Acusado de corrupção, deputado Arthur Lira (PP-AL) é líder do centrão e candidato de Bolsonaro (Divulgação/Câmara)

Líder do centrão no Congresso e candidato do presidente Jair Bolsonaro à Presidência da Câmara dos Deputados, o deputado federal Arthur Lira (PP-AL), réu por corrupção, teve uma derrota nesta terça-feira no Supremo Tribunal Federal (STF), mas também uma vitória. Isto porque três dos cinco ministros da Primeira Turma do STF votaram pela manutenção da ação penal por corrupção, mas, mesmo com o placar já definido, o ministro Dias Toffoli pediu vista e suspendeu o julgamento. Esse ato impediu a abertura de ação penal contra Lira. Além de Toffoli, falta votar a ministra Rosa Weber, mas não se sabe agora quando o processo voltará à pauta.

Na decisão desta terça-feira (24), os ministros Luís Roberto Barroso, Alexandre de Moraes e Marco Aurélio Mello votaram pela rejeição do recurso da defesa, antes de Toffoli pedir vistas do processo.

A atitude de Toffoli só não surpreende. Toffoli já foi um dos alvos preferidos das campanhas fakenews dos bolsonaristas contra o STF, tanto nas ruas quanto nas redes sociais. O ex-presidente do STF chegou a dar declarações dizendo que as campanhas contra ele e a corte eram "financiadas ilegalmente e estimuladas por integrantes do próprio Estado", fazendo claramente alusão ao governo Bolsonaro, numa época em que o próprio presidente estimulava os atos públicos dos bolsonaristas. Depois disso, Toffoli passou a formular uma pauta de julgamentos no plenário de interesse do governo, chamou Bolsonaro para assistir Palmeiras contra o Ceará na sua casa e outras visitas de cortesia.

O pedido de vistas, segundo um experiente jurista, é mais uma sinalização em favor de Bolsonaro.

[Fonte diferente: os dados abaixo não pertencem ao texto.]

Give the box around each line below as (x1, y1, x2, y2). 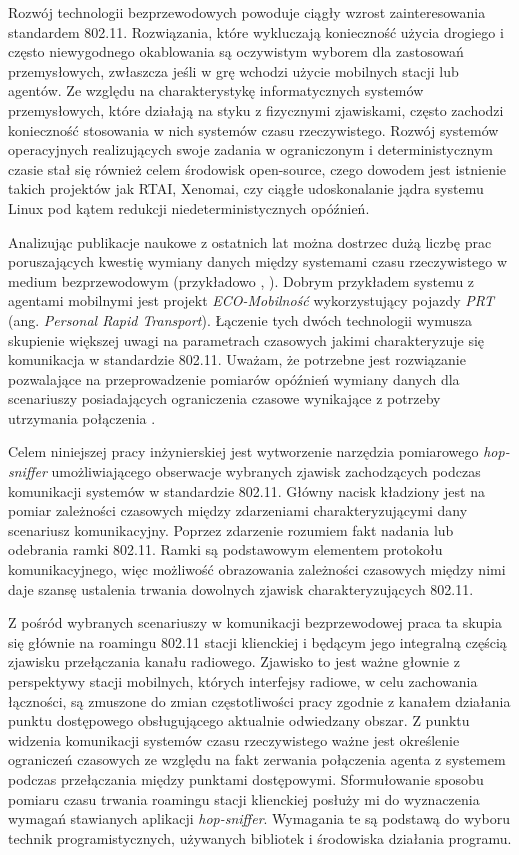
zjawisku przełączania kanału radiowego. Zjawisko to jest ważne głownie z (8, 651, 460, 672)
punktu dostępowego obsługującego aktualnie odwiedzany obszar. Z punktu (8, 710, 470, 731)
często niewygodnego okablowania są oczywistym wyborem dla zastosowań (8, 41, 464, 62)
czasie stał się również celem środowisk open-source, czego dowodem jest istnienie (8, 158, 507, 179)
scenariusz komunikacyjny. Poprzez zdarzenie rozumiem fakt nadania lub (8, 519, 454, 540)
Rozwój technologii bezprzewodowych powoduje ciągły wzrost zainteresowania (8, 2, 486, 22)
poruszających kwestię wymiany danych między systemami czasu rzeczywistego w (8, 251, 507, 272)
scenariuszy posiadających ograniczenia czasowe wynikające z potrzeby (8, 388, 441, 409)
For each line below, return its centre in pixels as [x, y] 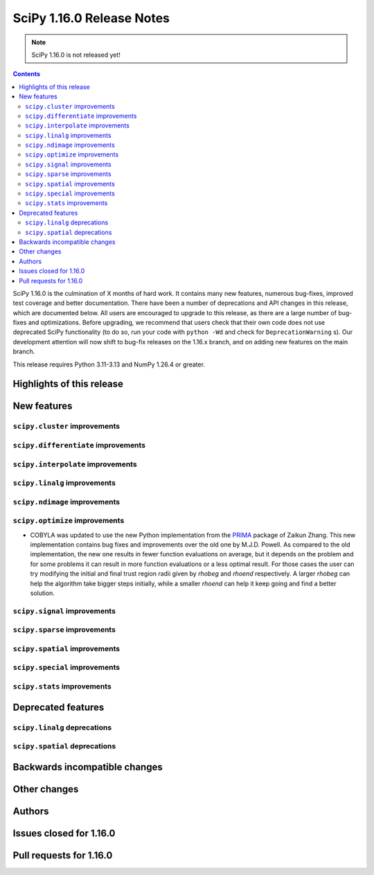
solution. [43, 593]
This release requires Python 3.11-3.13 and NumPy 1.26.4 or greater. [109, 364]
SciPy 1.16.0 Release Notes [91, 18]
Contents [27, 74]
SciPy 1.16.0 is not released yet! [76, 55]
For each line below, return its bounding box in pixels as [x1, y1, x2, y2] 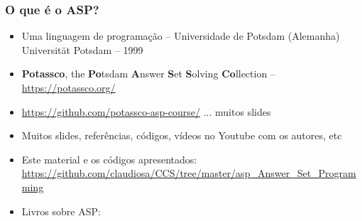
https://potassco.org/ [21, 80, 116, 95]
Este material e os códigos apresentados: [21, 151, 197, 166]
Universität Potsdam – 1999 [21, 42, 143, 57]
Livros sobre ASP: [21, 203, 101, 218]
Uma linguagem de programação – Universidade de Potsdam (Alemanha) [21, 28, 340, 43]
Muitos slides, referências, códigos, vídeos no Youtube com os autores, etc [21, 128, 342, 143]
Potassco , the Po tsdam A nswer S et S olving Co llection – [21, 66, 275, 81]
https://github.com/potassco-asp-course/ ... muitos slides [21, 104, 271, 119]
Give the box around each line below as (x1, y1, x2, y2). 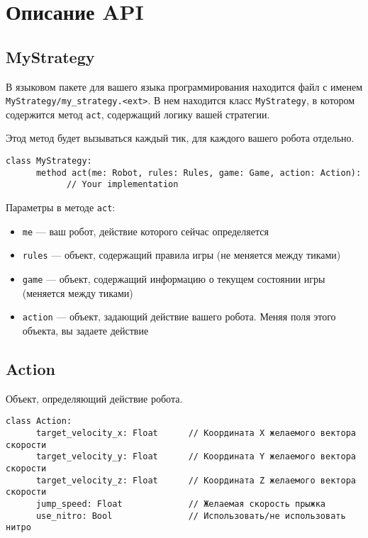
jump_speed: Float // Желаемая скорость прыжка (35, 498, 326, 509)
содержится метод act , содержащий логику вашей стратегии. (6, 106, 270, 121)
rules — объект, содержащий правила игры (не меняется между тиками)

Resta saber quando a ação que envolve o líder do centrão e candidato de Bolsonaro voltará ao plenário do STF. A eleição para o comando da Câmara está marcada para fevereiro do ano que vem.

Entenda o caso

Em outubro do ano passado, a primeira turma do STF decidiu receber uma denúncia contra Lira e abrir uma ação penal contra o deputado.

A Procuradoria-Geral da República (PGR) acusa o parlamentar de ter aceitado propina no valor de R$ 106 mil em troca de apoio político para a manutenção no cargo do então presidente da Companhia Brasileira de Transportes Urbanos (CBTU), Francisco Colombo.

Segundo a denúncia, a quantia teria sido entregue em dinheiro vivo por um assessor parlamentar enviado ao aeroporto de Congonhas, em São Paulo, a pedido do deputado. A defesa do deputado nega os crimes e aponta "falta de coerência" na acusação.